* _TASK PROMPT_: In the data, extract each line that holds the string "folders".

* _RECORDS FOR THE EXERCISE_:
⟨

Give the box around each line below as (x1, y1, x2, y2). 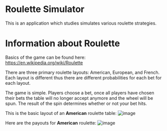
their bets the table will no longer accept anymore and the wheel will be (5, 95, 153, 101)
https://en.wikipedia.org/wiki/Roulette (5, 59, 83, 66)
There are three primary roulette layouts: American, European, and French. (5, 69, 160, 75)
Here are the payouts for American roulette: (5, 119, 97, 126)
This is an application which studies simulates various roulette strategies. (5, 20, 157, 26)
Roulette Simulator (5, 4, 85, 15)
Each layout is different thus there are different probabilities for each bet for (5, 74, 162, 81)
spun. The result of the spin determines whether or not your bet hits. (5, 100, 147, 106)
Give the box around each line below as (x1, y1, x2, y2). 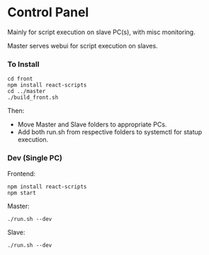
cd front (7, 75, 33, 82)
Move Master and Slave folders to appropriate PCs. (17, 120, 167, 129)
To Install (7, 59, 40, 69)
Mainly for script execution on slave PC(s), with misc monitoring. (7, 28, 196, 36)
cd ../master (7, 88, 46, 95)
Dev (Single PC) (7, 153, 62, 163)
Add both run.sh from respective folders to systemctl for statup (17, 128, 203, 136)
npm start (7, 189, 37, 196)
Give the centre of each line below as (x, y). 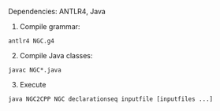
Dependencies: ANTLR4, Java (57, 11)
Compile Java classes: (56, 55)
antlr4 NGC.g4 (32, 41)
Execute (33, 85)
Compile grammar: (50, 26)
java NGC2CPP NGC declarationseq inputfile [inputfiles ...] (111, 99)
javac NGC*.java (35, 70)
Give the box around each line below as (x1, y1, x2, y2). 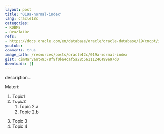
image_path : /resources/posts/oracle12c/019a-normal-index (5, 52, 128, 57)
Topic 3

⟩

* _YOUR RESPONSE_:
Move Master and Slave folders to appropriate PCs. (17, 120, 167, 129)
Add both run.sh from respective folders to systemctl for statup (17, 128, 203, 136)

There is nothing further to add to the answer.